Hinzurechnung passiver Einkünfte - § 8 AStG


Die Richter*innen stellten in dem Urteil klar, dass bei der Ermittlung der dem Hinzurechnungsbetrag zugrunde liegenden Einkünfte (§ 10 Abs. 3 Satz 1 AStG) im Falle von Geschäftsbeziehungen zwischen (Kapital-)Gesellschaft und Gesellschafter zu nicht fremdüblichen, d.h. durch das Gesellschaftsverhältnis bestimmten Bedingungen, die hierdurch veranlassten Einkünfteminderungen und verhinderten Einkünfteerhöhungen ebenso wie die Zuführungen zum Gesellschaftsvermögen in entsprechender Anwendung von § 8 Abs. 3 Satz 2 bzw.

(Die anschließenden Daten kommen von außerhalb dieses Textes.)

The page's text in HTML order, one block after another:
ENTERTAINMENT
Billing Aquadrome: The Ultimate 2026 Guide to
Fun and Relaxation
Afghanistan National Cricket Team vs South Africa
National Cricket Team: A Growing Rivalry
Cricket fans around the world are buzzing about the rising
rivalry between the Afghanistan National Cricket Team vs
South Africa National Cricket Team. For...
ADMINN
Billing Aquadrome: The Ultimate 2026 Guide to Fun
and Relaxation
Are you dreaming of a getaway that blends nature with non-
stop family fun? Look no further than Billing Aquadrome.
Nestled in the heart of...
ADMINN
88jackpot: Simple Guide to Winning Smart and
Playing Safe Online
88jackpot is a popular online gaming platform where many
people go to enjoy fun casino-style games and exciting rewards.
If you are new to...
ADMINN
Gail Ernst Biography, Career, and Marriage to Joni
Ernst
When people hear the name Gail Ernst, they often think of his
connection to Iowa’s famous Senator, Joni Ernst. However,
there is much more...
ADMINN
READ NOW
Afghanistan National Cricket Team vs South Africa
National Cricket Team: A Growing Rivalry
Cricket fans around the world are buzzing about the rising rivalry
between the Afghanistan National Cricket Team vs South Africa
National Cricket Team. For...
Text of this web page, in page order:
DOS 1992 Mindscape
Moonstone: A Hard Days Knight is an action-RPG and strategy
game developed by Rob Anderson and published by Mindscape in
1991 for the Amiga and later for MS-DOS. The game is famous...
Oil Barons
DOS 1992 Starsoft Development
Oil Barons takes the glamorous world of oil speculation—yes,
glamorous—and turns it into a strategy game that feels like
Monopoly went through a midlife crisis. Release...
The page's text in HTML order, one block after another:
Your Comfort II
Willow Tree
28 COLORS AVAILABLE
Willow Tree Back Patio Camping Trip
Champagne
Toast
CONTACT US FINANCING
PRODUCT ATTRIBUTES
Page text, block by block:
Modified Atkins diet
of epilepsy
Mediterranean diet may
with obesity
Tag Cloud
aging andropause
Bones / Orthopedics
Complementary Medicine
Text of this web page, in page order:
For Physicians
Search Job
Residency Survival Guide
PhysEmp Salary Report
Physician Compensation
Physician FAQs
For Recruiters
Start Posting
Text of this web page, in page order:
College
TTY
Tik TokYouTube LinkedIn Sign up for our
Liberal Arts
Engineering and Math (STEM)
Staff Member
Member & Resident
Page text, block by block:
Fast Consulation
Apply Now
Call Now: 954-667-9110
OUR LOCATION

Satz 3 KStG --mithin durch den Ansatz von vGA und verdeckten Einlagen-- zu korrigieren sind (Bestätigung der Rechtsprechung).

Eine verdeckte Einlage, die auf der vGA einer dem Gesellschafter nahestehenden Person beruht und bei der Besteuerung des Gesellschafters nicht berücksichtigt wurde, kann zwar nach § 8 Abs. 3 Satz 5 KStG das Einkommen der empfangenden Körperschaft erhöhen.

An einer Nichtberücksichtigung i.S. von § 8 Abs. 3 Satz 5 KStG fehlt es jedoch, wenn die vGA bei der Veranlagung des Gesellschafters zwar nicht erfasst worden ist, jedoch nach Maßgabe von § 8b Abs. 1 KStG ohnehin hätte außer Ansatz bleiben müssen (passive Einkünfte).

Die Grundsätze des EuGH-Urteils Cadbury Schweppes vom 12. September 2006 C-196/04 (EU:C:2006:544, Slg. 2006, I-7995) zur Rechtfertigung der britischen Hinzurechnungsbesteuerung sind auch im Bereich der §§ 7 ff. AStG zu beachten (Bestätigung der Rechtsprechung).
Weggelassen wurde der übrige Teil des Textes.